(Extracted records)
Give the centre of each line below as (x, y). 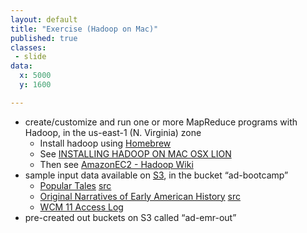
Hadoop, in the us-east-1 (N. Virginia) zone (113, 132)
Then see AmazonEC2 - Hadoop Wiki (116, 164)
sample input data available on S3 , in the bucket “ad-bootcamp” (156, 175)
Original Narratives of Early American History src (140, 196)
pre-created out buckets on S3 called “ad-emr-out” (130, 217)
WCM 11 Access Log (81, 207)
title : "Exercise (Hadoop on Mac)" (84, 29)
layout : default (44, 19)
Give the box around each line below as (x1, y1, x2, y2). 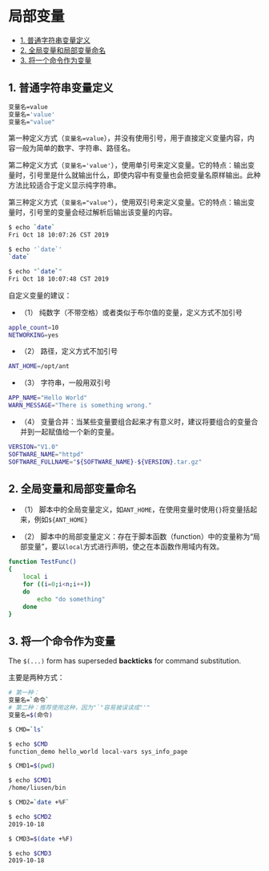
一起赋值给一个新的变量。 (34, 427, 118, 436)
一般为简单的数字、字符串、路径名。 (14, 144, 134, 153)
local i (22, 573, 48, 581)
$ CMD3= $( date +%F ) (8, 835, 74, 843)
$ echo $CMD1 (8, 776, 52, 784)
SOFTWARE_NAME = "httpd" (8, 450, 84, 458)
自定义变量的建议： (8, 290, 72, 300)
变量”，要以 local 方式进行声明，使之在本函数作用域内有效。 (26, 542, 224, 552)
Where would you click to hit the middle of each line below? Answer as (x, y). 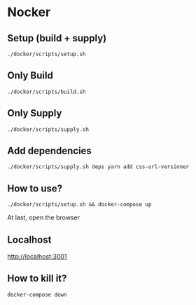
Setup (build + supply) (57, 38)
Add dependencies (50, 151)
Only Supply (35, 113)
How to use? (35, 188)
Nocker (29, 12)
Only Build (30, 75)
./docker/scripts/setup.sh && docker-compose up (79, 205)
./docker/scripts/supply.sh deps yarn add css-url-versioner (98, 167)
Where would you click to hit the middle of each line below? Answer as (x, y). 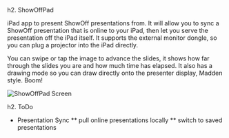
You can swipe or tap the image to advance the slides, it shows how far (108, 58)
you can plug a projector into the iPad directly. (73, 45)
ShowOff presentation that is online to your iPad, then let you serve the (108, 31)
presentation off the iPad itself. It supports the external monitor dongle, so (112, 38)
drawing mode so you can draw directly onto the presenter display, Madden (115, 73)
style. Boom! (25, 80)
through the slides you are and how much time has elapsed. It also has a (110, 66)
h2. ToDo (20, 107)
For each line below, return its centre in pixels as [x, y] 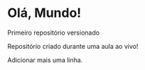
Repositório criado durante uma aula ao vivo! [73, 46]
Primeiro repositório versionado [54, 33]
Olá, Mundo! [44, 13]
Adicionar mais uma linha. [45, 60]
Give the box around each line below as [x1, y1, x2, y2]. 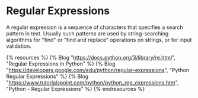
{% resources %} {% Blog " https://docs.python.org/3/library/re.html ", [6, 54, 176, 61]
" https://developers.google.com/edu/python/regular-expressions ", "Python [6, 66, 190, 73]
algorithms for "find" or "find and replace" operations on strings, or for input [6, 36, 192, 43]
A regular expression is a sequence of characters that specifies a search [6, 24, 184, 31]
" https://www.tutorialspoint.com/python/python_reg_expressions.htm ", [6, 79, 179, 86]
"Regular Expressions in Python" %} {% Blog [6, 60, 116, 67]
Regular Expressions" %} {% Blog [6, 73, 89, 80]
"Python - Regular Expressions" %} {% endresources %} [6, 85, 145, 92]
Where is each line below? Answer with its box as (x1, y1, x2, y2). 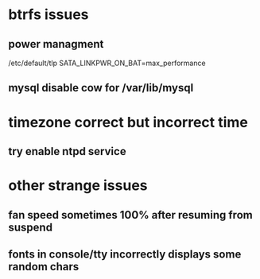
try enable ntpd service (8, 145, 126, 158)
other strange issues (8, 176, 149, 195)
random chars (8, 260, 80, 273)
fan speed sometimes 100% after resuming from (8, 208, 253, 222)
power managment (8, 37, 104, 51)
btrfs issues (8, 6, 89, 24)
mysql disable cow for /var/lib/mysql (8, 81, 194, 95)
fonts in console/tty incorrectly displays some (8, 247, 242, 261)

- **What the exercise asks**: The records above must be echoed exactly, minus their pictures.

- **Task answer**:
Give the centre of each line below as (x, y). 
Hadoop, in the us-east-1 (N. Virginia) zone (113, 132)
Then see AmazonEC2 - Hadoop Wiki (116, 164)
sample input data available on S3 , in the bucket “ad-bootcamp” (156, 175)
Original Narratives of Early American History src (140, 196)
pre-created out buckets on S3 called “ad-emr-out” (130, 217)
WCM 11 Access Log (81, 207)
title : "Exercise (Hadoop on Mac)" (84, 29)
layout : default (44, 19)
Give the box around each line below as (x1, y1, x2, y2). 
一起赋值给一个新的变量。 (34, 427, 118, 436)
一般为简单的数字、字符串、路径名。 (14, 144, 134, 153)
local i (22, 573, 48, 581)
$ CMD3= $( date +%F ) (8, 835, 74, 843)
$ echo $CMD1 (8, 776, 52, 784)
SOFTWARE_NAME = "httpd" (8, 450, 84, 458)
自定义变量的建议： (8, 290, 72, 300)
变量”，要以 local 方式进行声明，使之在本函数作用域内有效。 (26, 542, 224, 552)
Where would you click to hit the middle of each line below? Answer as (x, y). 
Setup (build + supply) (57, 38)
Add dependencies (50, 151)
Only Supply (35, 113)
How to use? (35, 188)
Nocker (29, 12)
Only Build (30, 75)
./docker/scripts/setup.sh && docker-compose up (79, 205)
./docker/scripts/supply.sh deps yarn add css-url-versioner (98, 167)
Where would you click to hit the middle of each line below? Answer as (x, y). 
You can swipe or tap the image to advance the slides, it shows how far (108, 58)
you can plug a projector into the iPad directly. (73, 45)
ShowOff presentation that is online to your iPad, then let you serve the (108, 31)
presentation off the iPad itself. It supports the external monitor dongle, so (112, 38)
drawing mode so you can draw directly onto the presenter display, Madden (115, 73)
style. Boom! (25, 80)
through the slides you are and how much time has elapsed. It also has a (110, 66)
h2. ToDo (20, 107)
For each line below, return its centre in pixels as [x, y] 
Repositório criado durante uma aula ao vivo! [73, 46]
Primeiro repositório versionado [54, 33]
Olá, Mundo! [44, 13]
Adicionar mais uma linha. [45, 60]
Give the box around each line below as [x1, y1, x2, y2]. 
{% resources %} {% Blog " https://docs.python.org/3/library/re.html ", [6, 54, 176, 61]
" https://developers.google.com/edu/python/regular-expressions ", "Python [6, 66, 190, 73]
algorithms for "find" or "find and replace" operations on strings, or for input [6, 36, 192, 43]
A regular expression is a sequence of characters that specifies a search [6, 24, 184, 31]
" https://www.tutorialspoint.com/python/python_reg_expressions.htm ", [6, 79, 179, 86]
"Regular Expressions in Python" %} {% Blog [6, 60, 116, 67]
Regular Expressions" %} {% Blog [6, 73, 89, 80]
"Python - Regular Expressions" %} {% endresources %} [6, 85, 145, 92]
Where is each line below? Answer with its box as (x1, y1, x2, y2). 
try enable ntpd service (8, 145, 126, 158)
other strange issues (8, 176, 149, 195)
random chars (8, 260, 80, 273)
fan speed sometimes 100% after resuming from (8, 208, 253, 222)
power managment (8, 37, 104, 51)
btrfs issues (8, 6, 89, 24)
mysql disable cow for /var/lib/mysql (8, 81, 194, 95)
fonts in console/tty incorrectly displays some (8, 247, 242, 261)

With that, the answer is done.